**What you should do:** The records below are to be set down word for word, with every picture left out.

**Records for the exercise:**
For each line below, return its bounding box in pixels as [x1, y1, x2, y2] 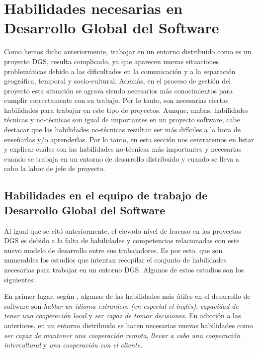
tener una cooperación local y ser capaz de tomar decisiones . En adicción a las [4, 310, 241, 321]
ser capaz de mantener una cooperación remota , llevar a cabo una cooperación [4, 330, 241, 340]
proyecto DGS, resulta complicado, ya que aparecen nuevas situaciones [4, 56, 219, 66]
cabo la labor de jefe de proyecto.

**Response for this exercise:**
For each line below, return its bounding box in pixels as [x1, y1, x2, y2] 
tener una cooperación local y ser capaz de tomar decisiones . En adicción a las [4, 310, 241, 321]
ser capaz de mantener una cooperación remota , llevar a cabo una cooperación [4, 330, 241, 340]
proyecto DGS, resulta complicado, ya que aparecen nuevas situaciones [4, 56, 219, 66]
cabo la labor de jefe de proyecto.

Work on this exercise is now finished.